Ecco, vogliamo compiere questo, insieme: un po' facendo quello che ha fatto Zaccheo. Lo abbiamo sentito nel Vangelo. Zaccheo è curioso, è! Vuole vedere, è piccolino e allora si industria: sale su un albero. Tutto sommato, forse, è anche convinto di poter vedere senza essere visto: "Così - dice - vedo ma non mi comprometto mica più di tanto ", ma guardate che il Vangelo è molto fine perché Zaccheo sale per vedere  e invece è visto perché, sull'albero, non è Zaccheo che vede Gesù, ma è Gesù che vede Zaccheo e lo chiama e gli dice: "Vieni giù! Oggi devo venire a casa tua". Ecco, oggi il Signore viene a casa nostra. È vero, questa comunità tante volte, abbiamo sentito, si è già radunata in questo luogo però sapendo che in questo momento avverrà questa grande dedicazione: questo luogo è proprio il luogo consacrato dell'incontro. Poi l'incontro con Dio lo si può fare ovunque: Dio è ovunque, ma questo luogo è della comunità, è il luogo della visibilità; è il luogo della comunione; è il luogo della testimonianza; è il luogo della vita. Ecco, viviamolo insieme! Ogni gesto compiuto è significativo. Seguiamolo bene perché realizza quello che dice, ma anche insegna quello che dice e per noi diventa un arricchimento di fede, un arricchimento di cammino e speriamo, con l'aiuto di Dio, un arricchimento di testimonianza.

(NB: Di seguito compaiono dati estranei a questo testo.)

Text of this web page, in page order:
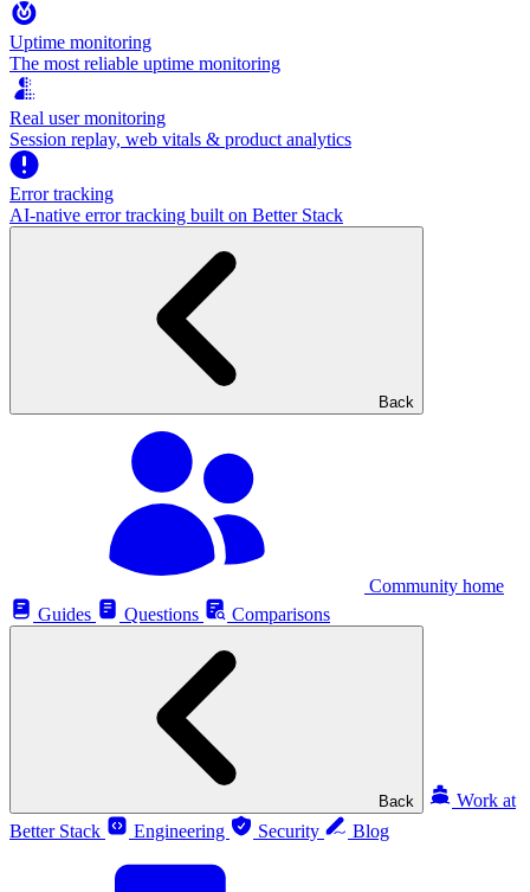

Allora insieme ci uniamo veramente in questo momento, perché la nostra preghiera si elevi sempre più al Signore".
Quindi, terminata l'omelia, tutti si alzano ed il Vescovo invita il popolo alla preghiera, iniziando con la recita delle Litanie dei Santi. Poi il Vescovo pronuncia la solenne preghiera di dedicazione e procede all'Unzione dell'Altare e delle pareti della Chiesa ed all'incensazione dell'Altare e della Chiesa. Terminata l'incensazione, viene pulito e preparato l'Altare. Il Vescovo consegna quindi al diacono una candela accesa dicendo: "Risplenda nella Chiesa la luce di Cristo e giunga a tutti i popoli la pienezza della verità ". A questo punto, il diacono accende le candele dell'Altare e la Chiesa viene illuminata.
Eseguiti questi riti, prosegue la Liturgia Eucaristica, mentre il coro, davvero numeroso ed arricchito da un folto stuolo di ragazzi e ragazze, esegue dei meravigliosi canti che davvero elevano le anime a Dio.